M. Michel BULTÉ, adjoint, rapporteur. - ... a été désignée afin d'y réaliser deux programmes de logements P.L.I., l'un au 5, impasse du Mont-Tonnerre, comprenant 5 logements, et le second au 13, impasse du Mont-Tonnerre, comprenant 13 logements ; les permis de construire ont été d'ailleurs délivrés respectivement les 7 Juillet et 31 août 1995. Je rappellerai que le surcoût observé dans cette opération est de 17.450 F le mètre carré habitable et cela se justifie d'une part par l'exiguïté de la parcelle, difficile d'accès et d'autre part par le nombre de places de stationnement imposé au titre de la déclaration d'utilité publique et souhaité, je le rappelle, Madame SCHNEITER, par les riverains lors de l'enquête publique. En effet, le commissaire-enquêteur avait préconisé la réalisation de places de stationnement supplémentaires dans ce programme, compte tenu de la demande locale. Un prêt bancaire de 2,4 millions sera d'ailleurs mobilisé afin de financer ces places complémentaires.

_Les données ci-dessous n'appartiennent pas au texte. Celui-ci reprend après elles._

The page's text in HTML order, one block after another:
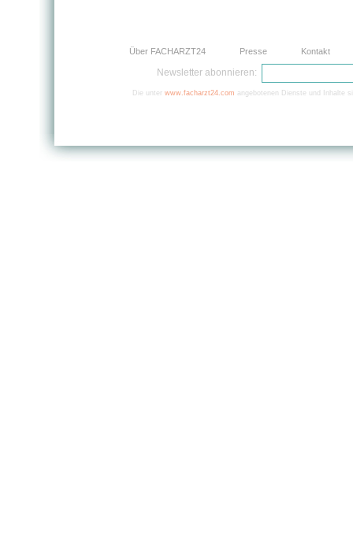
Über FACHARZT24 Presse Kontakt
Newsletter abonnieren:
Die unter www.facharzt24.com angebotenen Dienste und Inhalte
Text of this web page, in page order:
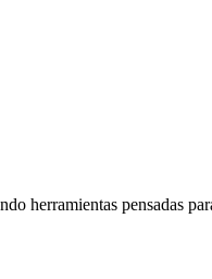
herramientas pensadas
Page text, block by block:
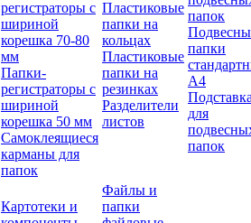
регистраторы с
шириной
корешка 70-80
мм
Папки-
регистраторы с
шириной
корешка 50 мм
Самоклеящиеся
карманы для
папок
Пластиковые
папки на
кольцах
Пластиковые
папки на
резинках
Разделители
листов
папок
папки
А4
для
папок
Картотеки и
Файлы и
папки
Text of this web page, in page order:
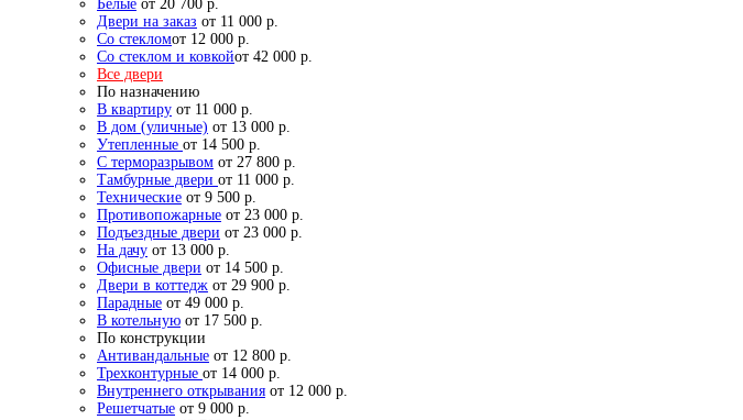
Белые от 20 700 р.
Двери на заказ от 11 000 р.
Со стекломот 12 000 р.
Со стеклом и ковкойот 42 000 р.
Все двери
По назначению
В квартиру от 11 000 р.
В дом (уличные) от 13 000 р.
Утепленные от 14 500 р.
С терморазрывом от 27 800 р.
Тамбурные двери от 11 000 р.
Технические от 9 500 р.
Противопожарные от 23 000 р.
Подъездные двери от 23 000 р.
На дачу от 13 000 р.
Офисные двери от 14 500 р.
Двери в коттедж от 29 900 р.
Парадные от 49 000 р.
В котельную от 17 500 р.
По конструкции
Антивандальные от 12 800 р.
Трехконтурные от 14 000 р.
Внутреннего открывания от 12 000 р.
Решетчатые от 9 000 р.
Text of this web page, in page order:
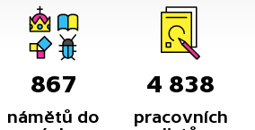
867
námětů do
4 838
pracovních
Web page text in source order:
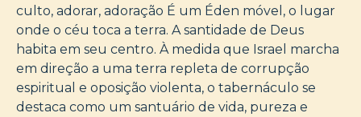
culto, adorar, adoração É um Éden móvel, o lugar
onde o céu toca a terra. A santidade de Deus
habita em seu centro. À medida que Israel marcha
em direção a uma terra repleta de corrupção
espiritual e oposição violenta, o tabernáculo se
destaca como um santuário de vida, pureza e
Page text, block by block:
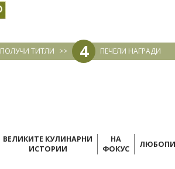
ПОЛУЧИ ТИТЛИ >> 4 ПЕЧЕЛИ НАГРАДИ
ВЕЛИКИТЕ КУЛИНАРНИ
ИСТОРИИ
НА
ФОКУС
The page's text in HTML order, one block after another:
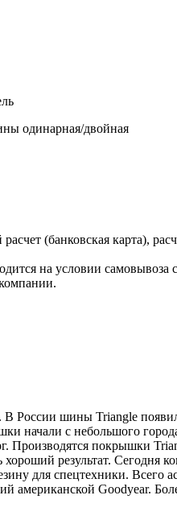
одинарная/двойная
(банковская карта),
на условии
России шины Triangle
начали с небольшого
Производятся покрышки
хороший результат. Сегодня
для спецтехники. Всего
американской Goodyear.
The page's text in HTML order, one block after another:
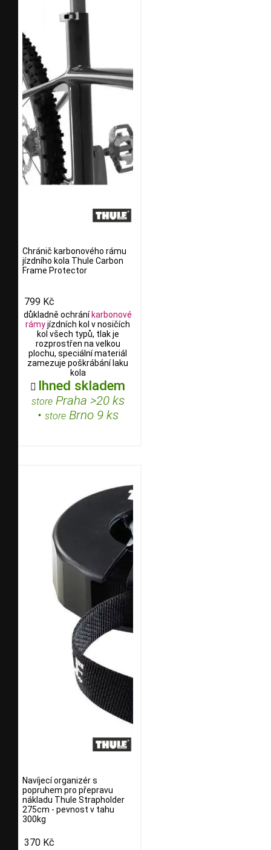
Chránič karbonového rámu
jízdního kola Thule Carbon
Frame Protector
799 Kč
důkladně ochráníkarbonové
rámyjízdních kol v nosičích
kol všech typů, tlak je
rozprostřen na velkou
plochu, speciální materiál
zamezuje poškrábání laku
kola
 Ihned skladem
storePraha >20 ks
• storeBrno 9 ks
Navíjecí organizér s
popruhem pro přepravu
nákladu Thule Strapholder
275cm - pevnost v tahu
300kg
370 Kč
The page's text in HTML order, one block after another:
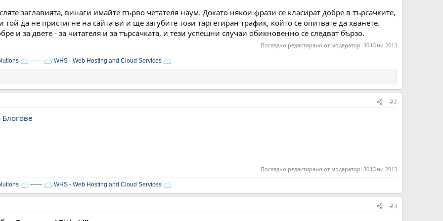
заглавията, винаги имайте първо четателя наум. Докато някои фрази се класират добре в търсачките,
той да не пристигне на сайта ви и ще загубите този таргетиран трафик, който се опитвате да хванете.
и за двете - за читателя и за търсачката, и тези успешни случаи обикновенно се следват бързо.
Последно редактирано от модератор: 30 Юни 2013
------ WHS - Web Hosting and Cloud Services
#2
Блогове
Последно редактирано от модератор: 30 Юни 2013
------ WHS - Web Hosting and Cloud Services
#3
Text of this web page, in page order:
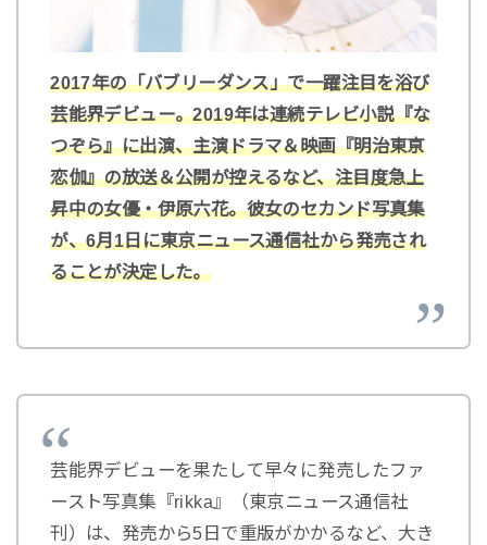
2017年の「バブリーダンス」で一躍注目を浴び
芸能界デビュー。2019年は連続テレビ小説『な
つぞら』に出演、主演ドラマ＆映画『明治東亰
恋伽』の放送＆公開が控えるなど、注目度急上
昇中の女優・伊原六花。彼女のセカンド写真集
が、6月1日に東京ニュース通信社から発売され
ることが決定した。
芸能界デビューを果たして早々に発売したファ
ースト写真集『rikka』（東京ニュース通信社
刊）は、発売から5日で重版がかかるなど、大き
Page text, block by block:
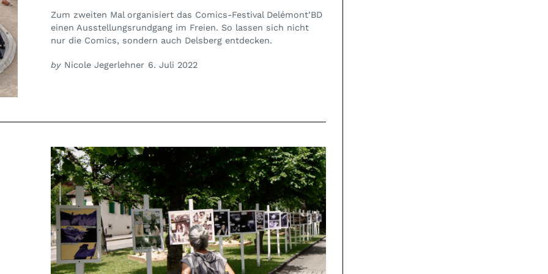
Zum zweiten Mal organisiert das Comics-Festival Delémont’BD
einen Ausstellungsrundgang im Freien. So lassen sich nicht
nur die Comics, sondern auch Delsberg entdecken.
by Nicole Jegerlehner 6. Juli 2022
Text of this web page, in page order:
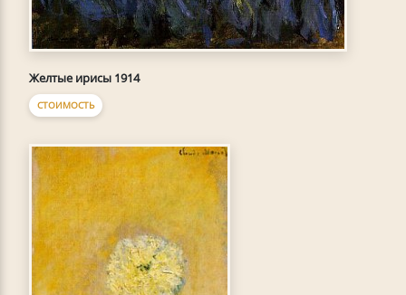
Желтые ирисы 1914
СТОИМОСТЬ
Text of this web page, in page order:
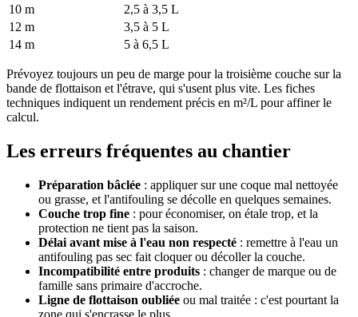
10 m
2,5 à 3,5 L
12 m
3,5 à 5 L
14 m
5 à 6,5 L
Prévoyez toujours un peu de marge pour la troisième couche sur la
bande de flottaison et l'étrave, qui s'usent plus vite. Les fiches
techniques indiquent un rendement précis en m²/L pour affiner le
calcul.
Les erreurs fréquentes au chantier
Préparation bâclée : appliquer sur une coque mal nettoyée
ou grasse, et l'antifouling se décolle en quelques semaines.
Couche trop fine : pour économiser, on étale trop, et la
protection ne tient pas la saison.
Délai avant mise à l'eau non respecté : remettre à l'eau un
antifouling pas sec fait cloquer ou décoller la couche.
Incompatibilité entre produits : changer de marque ou de
famille sans primaire d'accroche.
Ligne de flottaison oubliée ou mal traitée : c'est pourtant la
zone qui s'encrasse le plus.
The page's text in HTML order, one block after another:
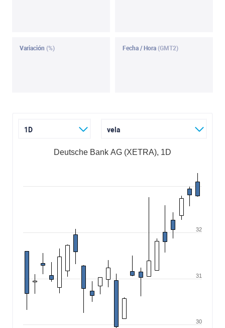
Variación (%) Fecha / Hora (GMT2)
1D vela
Deutsche Bank AG (XETRA), 1D
30
31
32
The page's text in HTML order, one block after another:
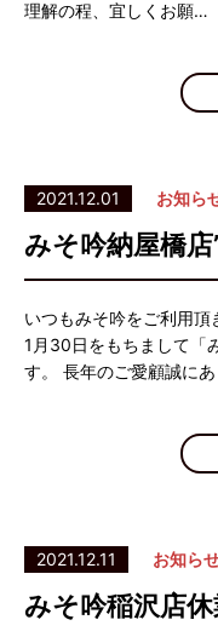
理解の程、宜しくお願…
2021.12.01 お知ら
みそ吟納屋橋
いつもみそ吟をご利用
1月30日をもちまして「
す。 長年のご愛顧誠にあ
2021.12.11 お知ら
みそ吟稲沢店
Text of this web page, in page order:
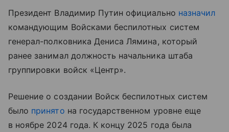
Президент Владимир Путин официально назначил
командующим Войсками беспилотных систем
генерал-полковника Дениса Лямина, который
ранее занимал должность начальника штаба
группировки войск «Центр».
Решение о создании Войск беспилотных систем
было принято на государственном уровне еще
в ноябре 2024 года. К концу 2025 года была
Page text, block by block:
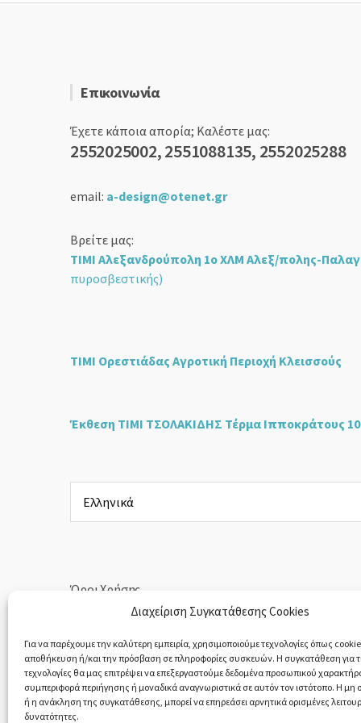
Διαχείριση Συγκατάθεσης Cookies
Για να παρέχουμε την καλύτερη εμπειρία, χρησιμοποιούμε τεχνολογίες όπως
αποθήκευση ή/και την πρόσβαση σε πληροφορίες συσκευών. Η συγκατάθεση για
τεχνολογίες θα μας επιτρέψει να επεξεργαστούμε δεδομένα προσωπικού
συμπεριφορά περιήγησης ή μοναδικά αναγνωριστικά σε αυτόν τον ιστότοπο. Η μη
ή η ανάκληση της συγκατάθεσης, μπορεί να επηρεάσει αρνητικά ορισμένες
δυνατότητες.
Επικοινωνία
Έχετε κάποια απορία; Καλέστε μας:
2552025002, 2551088135, 2552025288
email: a-design@otenet.gr
Βρείτε μας:
ΤΙΜΙ Αλεξανδρούπολη 1ο ΧΛΜ Αλεξ/πολης-
πυροσβεστικής)
ΤΙΜΙ Ορεστιάδας Αγροτική Περιοχή Κλεισσούς
Έκθεση ΤΙΜΙ ΤΣΟΛΑΚΙΔΗΣ Τέρμα Ιπποκράτους
μια
γλώσσα
Όροι Χρήσης
Υπαναχώρηση & Επιστροφές Προϊόντων
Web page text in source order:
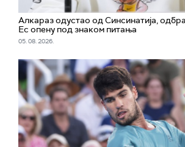
Алкараз одустао од Синсинатија,
Ес опену под знаком питања
05. 08. 2026.
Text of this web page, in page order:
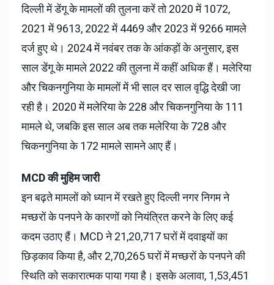
दिल्ली में डेंगू के मामलों की तुलना करें तो 2020 में 1072,
2021 में 9613, 2022 में 4469 और 2023 में 9266 मामले
दर्ज हुए थे। 2024 में नवंबर तक के आंकड़ों के अनुसार, इस
साल डेंगू के मामले 2022 की तुलना में कहीं अधिक हैं। मलेरिया
और चिकनगुनिया के मामलों में भी साल दर साल वृद्धि देखी जा
रही है। 2020 में मलेरिया के 228 और चिकनगुनिया के 111
मामले थे, जबकि इस साल अब तक मलेरिया के 728 और
चिकनगुनिया के 172 मामले सामने आए हैं।
MCD की मुहिम जारी
इन बढ़ते मामलों को ध्यान में रखते हुए दिल्ली नगर निगम ने
मच्छरों के पनपने के कारणों को नियंत्रित करने के लिए कई
कदम उठाए हैं। MCD ने 21,20,717 घरों में दवाइयों का
छिड़काव किया है, और 2,70,265 घरों में मच्छरों के पनपने की
स्थिति को सकारात्मक पाया गया है। इसके अलावा, 1,53,451

Par ailleurs, ce programme P.L.I. répond au souci de mixité sociale souhaité dans l'arrondissement, puisque la S.E.M.E.A.-XV s'est vu confier la réalisation de deux autres programmes, je le rappelle, l'un en P.L.A. et l'autre en P.L.A.T.S. Il s'agit du programme Fondary-Croix Nivert où nous allons réaliser 62 P.L.A. et 16 P.L.A.T.S. et également un programme au 13, rue d'Alleray, de 13 P.L.A.
Alors je voulais rassurer pleinement Mme SCHNEITER, notre souci premier est bien de préserver la mixité sociale, y compris dans ces arrondissements de l'ouest de Paris.
Je vous remercie Mes Chers Collègues.
M. Jean-François LEGARET, adjoint, président. - Je remercie M. BULTÉ et je donne la parole à M. Philippe GOUJON.
M. Philippe GOUJON, adjoint. - Juste un mot, Monsieur le Maire, pour dire que décidément les Verts se complaisent dans l'illégalité ! D'abord Mme BILLARD tout à l'heure défendait la consommation de stupéfiants, et maintenant Mme SCHNEITER protège les squats. Pour ma part je voudrais rendre hommage à l'action du Préfet de police qui a expulsé les zaïrois dont il était question, à notre demande, ces zaïrois qui causaient de nombreux troubles à l'ordre public dans le quartier - les pétitions des riverains en témoignent - ainsi que des délits de toutes sortes, comme par exemple le trafic de stupéfiants. Les choses sont bien claires.
Je précise d'ailleurs, pour que l'information de nos collègues soit totale, qu'en Conseil d'arrondissement les socialistes ont même proposé le relogement de ces zaïrois squatters sur place dans les immeubles sociaux nouvellement construits.
M. Jean-François LEGARET, adjoint, président. - Je remercie M. GOUJON et je mets aux voix, à main levée, le projet de délibération DLH 76.
Qui est pour ?
Contre ?
Abstentions ?
Le projet de délibération est adopté à la majorité, les groupes socialiste et apparentés, communiste, Mmes BILLARD, SCHERER, TAFFIN, MM. BLET et DUMAIT ayant voté contre, M. REVEAU s'étant abstenu. (1997, DLH 76).